All lines below between the line with "6x Transistors [44, 395]" and the line with "धर्मस्तथा कुर्यां भुजङ्गमे", including both, must be copied exactly, and the pictures must be omitted.

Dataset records
+-------+

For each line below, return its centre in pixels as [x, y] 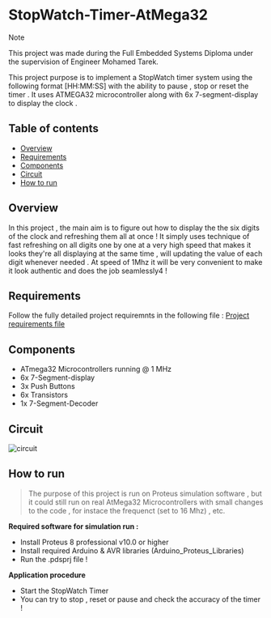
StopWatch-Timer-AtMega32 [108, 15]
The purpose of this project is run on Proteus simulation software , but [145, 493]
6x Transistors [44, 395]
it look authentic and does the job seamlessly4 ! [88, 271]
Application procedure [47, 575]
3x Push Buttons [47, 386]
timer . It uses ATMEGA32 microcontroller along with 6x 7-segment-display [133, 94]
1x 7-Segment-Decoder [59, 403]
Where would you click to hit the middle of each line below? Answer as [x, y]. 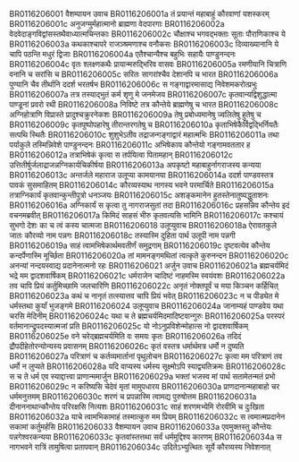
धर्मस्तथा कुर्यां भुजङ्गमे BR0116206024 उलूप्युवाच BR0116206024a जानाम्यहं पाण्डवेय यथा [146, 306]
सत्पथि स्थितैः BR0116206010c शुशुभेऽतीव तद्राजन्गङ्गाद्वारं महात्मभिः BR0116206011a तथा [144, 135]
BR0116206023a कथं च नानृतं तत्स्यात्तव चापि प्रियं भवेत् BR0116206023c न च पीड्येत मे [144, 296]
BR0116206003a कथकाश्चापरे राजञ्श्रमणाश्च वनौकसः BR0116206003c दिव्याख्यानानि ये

+-------+

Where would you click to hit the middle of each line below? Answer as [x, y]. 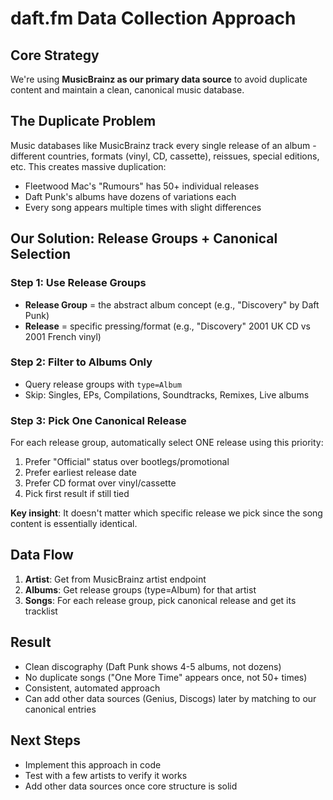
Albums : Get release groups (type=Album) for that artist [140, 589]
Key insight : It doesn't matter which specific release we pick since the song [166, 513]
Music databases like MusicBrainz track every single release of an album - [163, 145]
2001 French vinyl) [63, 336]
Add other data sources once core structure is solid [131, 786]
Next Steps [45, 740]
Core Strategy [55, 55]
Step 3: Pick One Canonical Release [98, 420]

+-------+

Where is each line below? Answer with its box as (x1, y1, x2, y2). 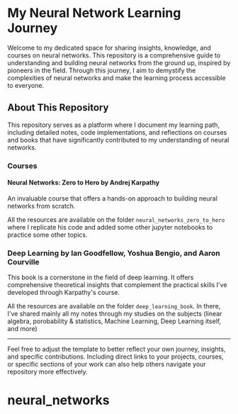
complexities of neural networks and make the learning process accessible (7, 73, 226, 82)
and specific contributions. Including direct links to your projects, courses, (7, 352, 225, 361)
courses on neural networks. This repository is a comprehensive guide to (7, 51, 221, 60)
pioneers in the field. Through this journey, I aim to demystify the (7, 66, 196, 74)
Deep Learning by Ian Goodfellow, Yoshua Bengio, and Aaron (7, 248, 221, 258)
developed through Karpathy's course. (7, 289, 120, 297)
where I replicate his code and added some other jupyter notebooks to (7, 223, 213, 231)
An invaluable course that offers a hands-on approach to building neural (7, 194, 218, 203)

+-------+

EXERCISE RESULT:
6x Transistors [44, 395]
it look authentic and does the job seamlessly4 ! [88, 271]
Application procedure [47, 575]
3x Push Buttons [47, 386]
timer . It uses ATMEGA32 microcontroller along with 6x 7-segment-display [133, 94]
1x 7-Segment-Decoder [59, 403]
Where would you click to hit the middle of each line below? Answer as [x, y]. 
धर्मस्तथा कुर्यां भुजङ्गमे BR0116206024 उलूप्युवाच BR0116206024a जानाम्यहं पाण्डवेय यथा [146, 306]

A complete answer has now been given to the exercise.